Work item —
Below this line is a set of entries; quote exactly the lines from the line that contains "across generations." to the line that contains "The growth of billionaire wealth and", both lines included.

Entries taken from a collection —
○ ○ ○ ○ ○ ○ ○
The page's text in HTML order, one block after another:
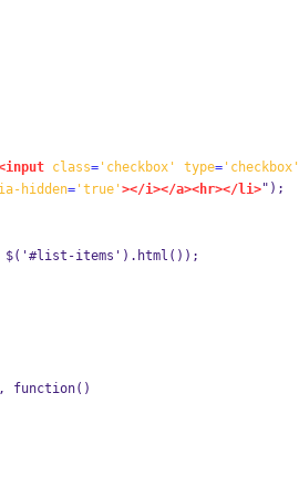
class='checkbox' type='checkbox'
hidden='true'></i></a><hr></li>");
items').html());
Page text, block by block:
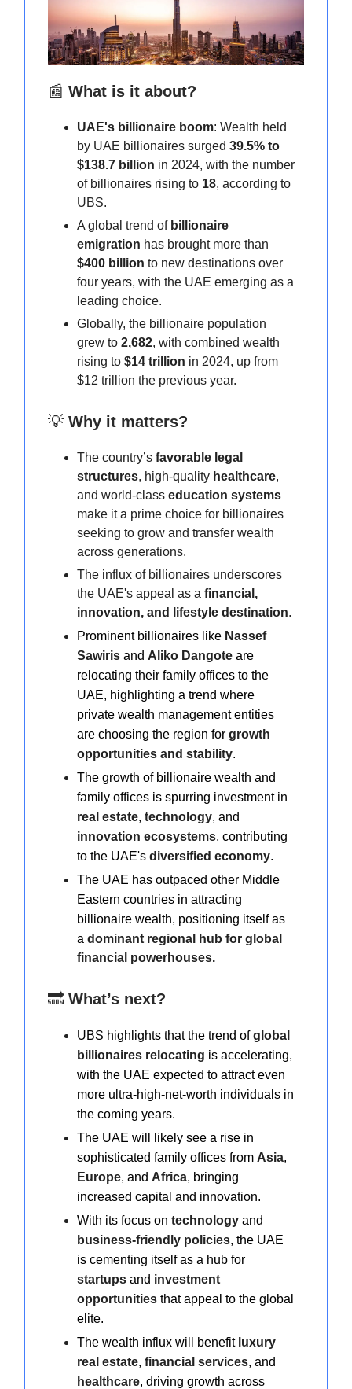
📰 What is it about?
UAE's billionaire boom: Wealth held
by UAE billionaires surged 39.5% to
$138.7 billion in 2024, with the number
of billionaires rising to 18, according to
UBS.
A global trend of billionaire
emigration has brought more than
$400 billion to new destinations over
four years, with the UAE emerging as a
leading choice.
Globally, the billionaire population
grew to 2,682, with combined wealth
rising to $14 trillion in 2024, up from
$12 trillion the previous year.
💡 Why it matters?
The country’s favorable legal
structures, high-quality healthcare,
and world-class education systems
make it a prime choice for billionaires
seeking to grow and transfer wealth
across generations.
The influx of billionaires underscores
the UAE's appeal as a financial,
innovation, and lifestyle destination.
Prominent billionaires like Nassef
Sawiris and Aliko Dangote are
relocating their family offices to the
UAE, highlighting a trend where
private wealth management entities
are choosing the region for growth
opportunities and stability.
The growth of billionaire wealth and
family offices is spurring investment in
real estate, technology, and
innovation ecosystems, contributing
to the UAE's diversified economy.
The UAE has outpaced other Middle
Eastern countries in attracting
billionaire wealth, positioning itself as
a dominant regional hub for global
financial powerhouses.
🔜 What’s next?
UBS highlights that the trend ofglobal
billionaires relocating is accelerating,
with the UAE expected to attract even
more ultra-high-net-worth individuals in
the coming years.
The UAE will likely see a rise in
sophisticated family offices from Asia,
Europe, and Africa, bringing
increased capital and innovation.
With its focus on technology and
business-friendly policies, the UAE
is cementing itself as a hub for
startups and investment
opportunities that appeal to the global
elite.
The wealth influx will benefit luxury
real estate, financial services, and
healthcare, driving growth across
○ ○ ○ ○ ○ ○ ○
Answer area —
across generations.
The influx of billionaires underscores
the UAE's appeal as a financial,
innovation, and lifestyle destination.
Prominent billionaires like Nassef
Sawiris and Aliko Dangote are
relocating their family offices to the
UAE, highlighting a trend where
private wealth management entities
are choosing the region for growth
opportunities and stability.
The growth of billionaire wealth and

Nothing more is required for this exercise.